**Work to complete**
Reading the data below, count the lines that carry the string "silver". Give nothing but the count.

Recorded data
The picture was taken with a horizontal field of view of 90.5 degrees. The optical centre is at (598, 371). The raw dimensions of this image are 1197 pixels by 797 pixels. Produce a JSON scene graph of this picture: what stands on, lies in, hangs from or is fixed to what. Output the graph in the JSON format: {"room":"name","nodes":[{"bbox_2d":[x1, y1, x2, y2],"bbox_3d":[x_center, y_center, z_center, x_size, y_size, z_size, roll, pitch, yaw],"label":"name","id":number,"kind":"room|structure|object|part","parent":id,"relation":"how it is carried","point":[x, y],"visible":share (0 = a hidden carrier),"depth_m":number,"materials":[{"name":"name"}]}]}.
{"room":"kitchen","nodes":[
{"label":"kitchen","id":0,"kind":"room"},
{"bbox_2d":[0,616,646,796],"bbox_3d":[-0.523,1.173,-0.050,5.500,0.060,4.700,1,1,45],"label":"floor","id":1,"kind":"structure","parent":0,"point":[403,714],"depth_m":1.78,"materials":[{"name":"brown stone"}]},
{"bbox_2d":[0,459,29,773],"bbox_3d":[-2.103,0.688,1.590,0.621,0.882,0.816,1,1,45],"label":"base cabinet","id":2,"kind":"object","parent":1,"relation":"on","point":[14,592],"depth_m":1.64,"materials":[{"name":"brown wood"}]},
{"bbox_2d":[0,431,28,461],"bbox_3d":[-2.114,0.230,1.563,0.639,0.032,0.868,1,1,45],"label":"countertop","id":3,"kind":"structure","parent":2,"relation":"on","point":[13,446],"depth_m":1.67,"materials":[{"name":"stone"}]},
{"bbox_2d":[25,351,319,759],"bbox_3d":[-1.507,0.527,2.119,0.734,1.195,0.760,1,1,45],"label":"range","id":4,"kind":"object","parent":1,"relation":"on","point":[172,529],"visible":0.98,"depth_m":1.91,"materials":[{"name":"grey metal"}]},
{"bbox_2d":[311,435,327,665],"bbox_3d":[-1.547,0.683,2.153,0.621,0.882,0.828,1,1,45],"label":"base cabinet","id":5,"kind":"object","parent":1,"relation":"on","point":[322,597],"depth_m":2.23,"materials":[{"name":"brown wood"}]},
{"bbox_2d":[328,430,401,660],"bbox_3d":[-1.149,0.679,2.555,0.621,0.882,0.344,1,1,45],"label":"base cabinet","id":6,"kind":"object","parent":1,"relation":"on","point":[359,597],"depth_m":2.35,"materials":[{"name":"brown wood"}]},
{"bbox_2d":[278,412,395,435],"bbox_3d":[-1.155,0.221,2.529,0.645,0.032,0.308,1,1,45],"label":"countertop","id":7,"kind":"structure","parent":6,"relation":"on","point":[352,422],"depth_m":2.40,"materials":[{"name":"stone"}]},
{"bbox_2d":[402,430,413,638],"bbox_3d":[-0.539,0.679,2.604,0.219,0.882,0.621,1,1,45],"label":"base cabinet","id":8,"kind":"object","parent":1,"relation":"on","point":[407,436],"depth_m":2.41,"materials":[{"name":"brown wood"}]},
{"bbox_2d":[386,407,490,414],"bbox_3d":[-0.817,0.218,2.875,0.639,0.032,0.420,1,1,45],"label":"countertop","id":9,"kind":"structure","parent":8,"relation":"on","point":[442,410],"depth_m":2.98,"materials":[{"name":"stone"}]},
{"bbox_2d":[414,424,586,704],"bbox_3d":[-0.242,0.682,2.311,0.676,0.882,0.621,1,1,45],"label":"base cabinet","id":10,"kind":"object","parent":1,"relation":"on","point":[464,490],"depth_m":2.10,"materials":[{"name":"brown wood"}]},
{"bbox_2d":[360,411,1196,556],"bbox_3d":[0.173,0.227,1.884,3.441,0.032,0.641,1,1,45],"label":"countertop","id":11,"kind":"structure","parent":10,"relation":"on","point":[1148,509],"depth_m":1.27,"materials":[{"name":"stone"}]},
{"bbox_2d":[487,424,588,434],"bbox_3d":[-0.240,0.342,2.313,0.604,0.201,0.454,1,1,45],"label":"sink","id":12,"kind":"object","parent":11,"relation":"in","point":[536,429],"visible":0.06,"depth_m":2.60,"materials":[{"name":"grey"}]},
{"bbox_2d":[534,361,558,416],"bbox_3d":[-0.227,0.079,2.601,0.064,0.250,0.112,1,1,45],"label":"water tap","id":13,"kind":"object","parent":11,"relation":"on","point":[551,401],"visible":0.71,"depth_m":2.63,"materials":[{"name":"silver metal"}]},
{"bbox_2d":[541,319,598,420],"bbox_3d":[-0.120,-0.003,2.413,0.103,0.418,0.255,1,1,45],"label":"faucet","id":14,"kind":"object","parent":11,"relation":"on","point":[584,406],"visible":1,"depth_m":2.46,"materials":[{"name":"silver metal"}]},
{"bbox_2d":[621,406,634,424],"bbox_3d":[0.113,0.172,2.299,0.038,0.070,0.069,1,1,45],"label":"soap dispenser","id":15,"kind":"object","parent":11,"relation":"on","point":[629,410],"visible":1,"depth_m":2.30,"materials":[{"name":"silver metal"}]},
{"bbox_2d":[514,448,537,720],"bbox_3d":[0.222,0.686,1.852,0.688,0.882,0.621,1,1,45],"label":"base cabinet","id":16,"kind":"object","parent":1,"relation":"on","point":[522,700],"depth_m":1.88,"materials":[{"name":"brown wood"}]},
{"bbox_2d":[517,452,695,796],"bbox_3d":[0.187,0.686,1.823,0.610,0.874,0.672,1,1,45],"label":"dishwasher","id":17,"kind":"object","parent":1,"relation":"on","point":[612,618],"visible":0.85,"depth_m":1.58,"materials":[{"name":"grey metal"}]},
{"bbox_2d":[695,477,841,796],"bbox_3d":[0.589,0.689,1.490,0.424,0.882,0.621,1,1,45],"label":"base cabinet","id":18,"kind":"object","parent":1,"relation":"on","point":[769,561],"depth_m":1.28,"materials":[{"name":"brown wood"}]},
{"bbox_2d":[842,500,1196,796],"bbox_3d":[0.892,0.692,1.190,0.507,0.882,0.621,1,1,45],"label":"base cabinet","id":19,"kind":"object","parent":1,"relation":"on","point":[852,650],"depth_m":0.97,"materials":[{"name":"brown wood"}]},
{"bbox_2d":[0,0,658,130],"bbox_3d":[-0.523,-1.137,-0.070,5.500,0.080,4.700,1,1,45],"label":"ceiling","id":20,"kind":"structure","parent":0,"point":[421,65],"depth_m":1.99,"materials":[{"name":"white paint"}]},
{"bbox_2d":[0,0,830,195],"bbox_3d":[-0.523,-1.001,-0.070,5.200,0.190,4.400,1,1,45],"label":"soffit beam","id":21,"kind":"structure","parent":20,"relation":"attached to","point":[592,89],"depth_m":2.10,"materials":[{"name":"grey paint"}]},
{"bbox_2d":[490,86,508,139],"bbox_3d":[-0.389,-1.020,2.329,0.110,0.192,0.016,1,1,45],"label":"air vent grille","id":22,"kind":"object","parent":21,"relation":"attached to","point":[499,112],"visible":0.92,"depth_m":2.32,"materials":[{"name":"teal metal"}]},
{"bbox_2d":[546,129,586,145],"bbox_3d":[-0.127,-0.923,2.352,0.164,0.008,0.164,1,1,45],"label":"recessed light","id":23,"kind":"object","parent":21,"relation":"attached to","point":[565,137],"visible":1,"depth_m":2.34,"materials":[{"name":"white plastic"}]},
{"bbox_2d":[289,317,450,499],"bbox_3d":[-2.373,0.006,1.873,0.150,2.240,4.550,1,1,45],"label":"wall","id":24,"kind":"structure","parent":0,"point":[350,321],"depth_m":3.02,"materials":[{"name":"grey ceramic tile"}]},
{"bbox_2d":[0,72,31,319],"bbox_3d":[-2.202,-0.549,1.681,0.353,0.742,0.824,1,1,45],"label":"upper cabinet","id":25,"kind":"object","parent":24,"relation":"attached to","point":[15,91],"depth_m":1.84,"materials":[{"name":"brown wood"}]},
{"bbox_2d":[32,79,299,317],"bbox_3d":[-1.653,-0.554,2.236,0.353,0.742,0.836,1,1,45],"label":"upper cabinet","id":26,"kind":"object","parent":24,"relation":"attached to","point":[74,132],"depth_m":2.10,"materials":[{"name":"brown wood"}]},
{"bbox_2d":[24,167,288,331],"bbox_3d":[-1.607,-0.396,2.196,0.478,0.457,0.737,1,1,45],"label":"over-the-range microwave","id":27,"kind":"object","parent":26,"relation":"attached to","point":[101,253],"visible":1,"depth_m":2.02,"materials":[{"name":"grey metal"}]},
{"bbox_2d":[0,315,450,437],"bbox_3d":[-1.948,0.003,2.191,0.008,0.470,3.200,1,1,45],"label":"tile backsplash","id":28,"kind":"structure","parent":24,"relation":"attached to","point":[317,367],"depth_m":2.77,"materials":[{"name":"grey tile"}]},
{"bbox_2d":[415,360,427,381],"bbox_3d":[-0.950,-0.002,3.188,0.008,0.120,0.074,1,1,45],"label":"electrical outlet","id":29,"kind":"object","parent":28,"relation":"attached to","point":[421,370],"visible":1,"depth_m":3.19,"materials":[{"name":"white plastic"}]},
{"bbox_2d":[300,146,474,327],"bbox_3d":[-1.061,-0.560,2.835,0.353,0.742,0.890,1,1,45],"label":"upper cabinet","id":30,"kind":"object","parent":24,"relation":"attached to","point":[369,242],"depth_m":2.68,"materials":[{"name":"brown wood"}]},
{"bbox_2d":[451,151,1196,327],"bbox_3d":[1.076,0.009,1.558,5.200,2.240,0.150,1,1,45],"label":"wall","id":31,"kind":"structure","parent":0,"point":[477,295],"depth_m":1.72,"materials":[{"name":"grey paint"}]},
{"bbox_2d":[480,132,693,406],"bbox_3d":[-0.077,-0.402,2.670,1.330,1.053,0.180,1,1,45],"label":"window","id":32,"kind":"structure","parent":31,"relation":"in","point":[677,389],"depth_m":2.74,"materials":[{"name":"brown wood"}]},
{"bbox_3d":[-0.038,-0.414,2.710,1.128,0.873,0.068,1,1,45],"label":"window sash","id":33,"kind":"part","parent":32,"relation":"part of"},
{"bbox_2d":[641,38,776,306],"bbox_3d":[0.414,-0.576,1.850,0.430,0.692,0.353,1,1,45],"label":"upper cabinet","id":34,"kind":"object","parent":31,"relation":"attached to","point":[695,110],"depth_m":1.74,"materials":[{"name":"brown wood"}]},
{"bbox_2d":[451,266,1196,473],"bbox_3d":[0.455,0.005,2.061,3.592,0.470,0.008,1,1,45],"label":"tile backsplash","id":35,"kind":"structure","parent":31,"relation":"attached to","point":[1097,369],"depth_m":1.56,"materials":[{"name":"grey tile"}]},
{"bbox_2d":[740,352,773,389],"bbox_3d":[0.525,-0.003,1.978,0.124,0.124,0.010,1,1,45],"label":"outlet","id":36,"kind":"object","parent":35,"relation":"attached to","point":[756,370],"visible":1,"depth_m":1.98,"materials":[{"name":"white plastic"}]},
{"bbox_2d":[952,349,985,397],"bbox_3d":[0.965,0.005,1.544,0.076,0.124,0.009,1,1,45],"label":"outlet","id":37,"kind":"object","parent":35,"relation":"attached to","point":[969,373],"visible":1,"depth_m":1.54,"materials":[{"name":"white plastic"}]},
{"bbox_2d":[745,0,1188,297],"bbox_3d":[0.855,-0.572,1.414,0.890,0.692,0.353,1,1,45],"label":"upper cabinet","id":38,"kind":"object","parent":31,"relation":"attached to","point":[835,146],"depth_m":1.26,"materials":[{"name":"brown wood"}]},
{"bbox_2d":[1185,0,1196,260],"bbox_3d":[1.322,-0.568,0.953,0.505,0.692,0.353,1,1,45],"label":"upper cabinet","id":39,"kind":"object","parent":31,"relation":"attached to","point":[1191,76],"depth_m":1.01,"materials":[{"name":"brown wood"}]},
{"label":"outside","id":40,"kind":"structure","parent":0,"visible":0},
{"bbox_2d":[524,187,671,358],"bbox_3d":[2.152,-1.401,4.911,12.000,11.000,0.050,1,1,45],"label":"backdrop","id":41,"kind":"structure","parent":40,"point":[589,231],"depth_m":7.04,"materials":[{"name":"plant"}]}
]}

**Output for this task**
3